A few weeks ago, European #MuseumWeek took place on Twitter. #MuseumWeek was 7 different themes developed during 7 days, about Museums, heritage, works of art, the public and points of view about culture and uses. It was a private initiative from Twitter, lead by 12 Parisians museums and joined by many other French museums. At first, the project was a French one, but some days before the beginning, Spanish, Italian and British cultural institutions joined #MuseumWeek. France had 7 themes, and other European countries had 7 other themes, not always linked during the same day.
My article will expose some of my point of view, but obviously a whole analysis takes a a much longer article. So I will highlight key issues.
How we can work, and what we can do ?
The context of the week was really difficult. Twitter contacted some Parisians museums a few weeks before the operation, and we had a very short time to prepare 7 days of content!
For a long time, I have wanted to write something about “why heritage institutions are not start-ups,” but I haven’t had the time to do that yet… but this #MuseumWeek episode is a perfect example of issues that cause this different of corporate culture. So: if agencies can work in a very short time on iterative projects, museums have a harder time. We need to work with several colleagues from the institution: curators, mediator, press officer, top management… It takes time. It takes a long time. It takes too much time… but it necessary because an institution is an opinion leader in some way, an official voice and not just the voice of the Community Manager, for example.
We have also some issues with content: at Centre Pompidou, we need to secure rights to use each picture.

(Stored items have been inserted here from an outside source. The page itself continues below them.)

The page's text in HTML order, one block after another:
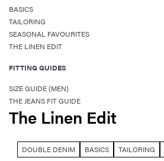
BASICS
TAILORING
SEASONAL FAVOURITES
THE LINEN EDIT
FITTING GUIDES
SIZE GUIDE (MEN)
THE JEANS FIT GUIDE
The Linen Edit
DOUBLE DENIM BASICS TAILORING

And, guess what? That takes time, too! And money.
In addition to these usual issues, we had to deal with particular issues for this #MuseumWeek. 7 hashtags for 7 themes are all a challenge: how can we match those with Centre Pompidou’s strategy and content?
#LoveMW was very tough! We didn’t use to share with our public just sensitive approach : we decided upon #LoveMW to create more engagement and thinking about art. So, we won’t just ask: “what do you love?” Of course, it’s important information to collect. But, during a long day? Hum… I’m not sure. So we decided to program a kind of FlashMob on the Piazza in front of Centre Pompidou, drawing hearts on the floor and inviting people to do selfies and express with creativity their love of our museum.
Two other examples: during the first day, we called upon people from Centre Pompidou community to a livetweet into the backstage. It was a way to involve them, and not just reproduce the goal of #JourDeFermeture (a French hashtag showing the backstage, too!). And for the last day, dedicated to visitor creativity, we ask them to create a cadavre exquis just on Twitter.
A huge opportunity for museums ?
First I was very suspicious about this week. I said that to Twitter France and colleagues from others museums. I for example asked, from a public institution, why we have to work to a private project without any return on (time) investment. Or if we want to work on a such big project with the ministry… but nobody heard me.
My point is : of course, we can work for a private company such as Twitter; Centre Pompidou creates the main part of his social strategy on this social media for the moment. It’s obviously a good point for innovation to mix different points of view doing that. However we have to keep in mind that Twitter and others can live with two different things: data and content. Data is provided by people using content, and content is provided by users. And who are users? People, of course, with the User Generated Content (UGC), and brands or institutions such as museums that managed some UGC, too.
Obviously, if Twitter asked museums to create content during a looooooong week, there is a return on investment: they maybe will use analysis on the flow of data, interactions, and so one. Of course, I don’t know if they are able to do that, but indeed is not very important to me. (French) public cultural institutions have to understand that the further economic model of the cultural field needs to be consistent with the global digital economy. And, this economy will be based on content, data, and the analysis of these two things, won’t it?
So, public cultural institutions can offer these things to Twitter, I repeat it again: this is not the problem. But, what does Twitter offer to them in return?
There are some results, aren’t there?
This week happened in the end of March. Now, it’s time for results!
For Centre Pompidou, we did a not-so-enthusiastic analysis : we won audience, but not much more than a usual week. We created more interactions, that’s obvious, because the attention about culture had really increased and that is interesting. But we can see that the new audience wasn’t engaged on the content in the long term. Analysis from a searcher (Antoine Courtin) seems to show that the #Museogeeks community in France was a very large part of the audience during this week. Can we say this week was a corporate week? Is it really a good idea to engage new audiences or to work on better defining ones already engaged, and engage them more? We have to think that to invest the right time and effort to reach known goals.
But, talking with colleagues about #MuseumWeek during a meeting of #Cmmin (a French community of heritage community manager, initiated by Florence Vielfaure from French Ministry of Culture), points of view are pretty different. Some of smaller institutions had better audience results, and I understood that the effort of Centre Pompidou being a part of this operation is not just good for itself but for the heritage community! And that’s the more interesting reason to be part of it, in my opinion. We need to create a user experience of heritage on social media, and this kind of week is an important step to do this.
Now, we have to work on modalities to touch the right public!